Continuing Debate - Hospitalizations due to 2009 pandemic influenza A (H1N1) versus those due to seasonal influenza:
Comparison of adult patients hospitalised with pandemic (H1N1) 2009 influenza and seasonal influenza during the "PROTECT" phase of the pandemic response - letter
Davies AR, Webb SA, Seppelt IM, Bellomo R. MJA 2010; 192 (6): 356-358
This editorial letter expresses concern that the true severity of the 2009 pandemic influenza A(H1N1) is being understated. It included findings that patients with pandemic influenza A(H1N1) infection were younger and less immunocompromised than those who usually suffer from seasonal influenza; both of these characteristics of the patients affected point to the suggestion that the pandemic virus is a more virulent strain. The authors argue that the real burden of the 2009 pandemic will be underestimated if these assumptions are not followed. They make the point that there is a real risk that the pandemic will affect Australia again next winter (2010) and that the medical community should not be misled into believing that the 2009 pandemic influenza A(H1N1) virus is not virulent and has not been responsible for significant mortality and morbidity in a population not normally affected.
PUBLIC HEALTH POLICY
Epidemiology of influenza pandemics and its use in informing Public Health Policy:
Influenza epidemiology-past, present, and future
Lagacé-Wiens, P.R.S., Rubinstein, E., Gumel, A.
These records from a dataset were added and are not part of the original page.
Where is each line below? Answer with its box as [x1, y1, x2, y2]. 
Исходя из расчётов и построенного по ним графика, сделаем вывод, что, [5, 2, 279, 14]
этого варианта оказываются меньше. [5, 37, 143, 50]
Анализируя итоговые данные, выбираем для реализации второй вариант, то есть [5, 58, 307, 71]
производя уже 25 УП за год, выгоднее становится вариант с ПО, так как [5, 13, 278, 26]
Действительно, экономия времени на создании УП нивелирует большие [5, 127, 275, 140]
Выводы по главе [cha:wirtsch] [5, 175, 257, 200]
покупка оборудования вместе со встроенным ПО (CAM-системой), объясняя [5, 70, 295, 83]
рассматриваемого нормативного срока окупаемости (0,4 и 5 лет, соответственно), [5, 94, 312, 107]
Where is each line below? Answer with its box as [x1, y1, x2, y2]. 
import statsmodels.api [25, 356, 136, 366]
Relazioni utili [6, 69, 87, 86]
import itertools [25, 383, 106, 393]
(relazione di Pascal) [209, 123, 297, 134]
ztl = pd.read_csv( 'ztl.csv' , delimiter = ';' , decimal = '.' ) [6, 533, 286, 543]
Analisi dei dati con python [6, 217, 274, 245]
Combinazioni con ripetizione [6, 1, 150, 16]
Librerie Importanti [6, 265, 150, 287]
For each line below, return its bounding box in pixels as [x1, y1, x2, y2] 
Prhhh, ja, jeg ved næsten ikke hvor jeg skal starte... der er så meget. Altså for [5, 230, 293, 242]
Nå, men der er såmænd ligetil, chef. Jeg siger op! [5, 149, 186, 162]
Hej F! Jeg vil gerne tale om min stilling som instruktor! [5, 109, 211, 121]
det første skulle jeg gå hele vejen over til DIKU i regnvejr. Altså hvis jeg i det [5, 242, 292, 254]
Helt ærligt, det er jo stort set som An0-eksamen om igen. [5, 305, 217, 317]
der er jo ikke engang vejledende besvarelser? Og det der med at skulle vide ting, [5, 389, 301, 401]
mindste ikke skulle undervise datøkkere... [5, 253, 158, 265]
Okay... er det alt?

Critical Care Medicine; Volume 38, Issue SUPPL. 4, 2010, Pages e1-e9
The 1918 influenza pandemic: Lessons for 2009 and the future
Morens, D.M., Taubenberger, J.K., Harvey, H.A. Critical Care Medicine; Volume 38, Issue SUPPL. 4, 2010, Pages e10-e20
These two papers in a journal of critical care summarise the biology that predisposes influenza to cause sudden pandemics, as well as summarising of the epidemiology of the 20th century pandemics. The first provides a mathematical model based on transmission dynamics of the 2009 influenza with special pertinence for hospital care. The second discusses the origin of the 1918 pandemic, its unusual epidemiologic features and the causes and demographic patterns of fatality, and how this information should inform the response to the 2009 A(H1N1) and future pandemics.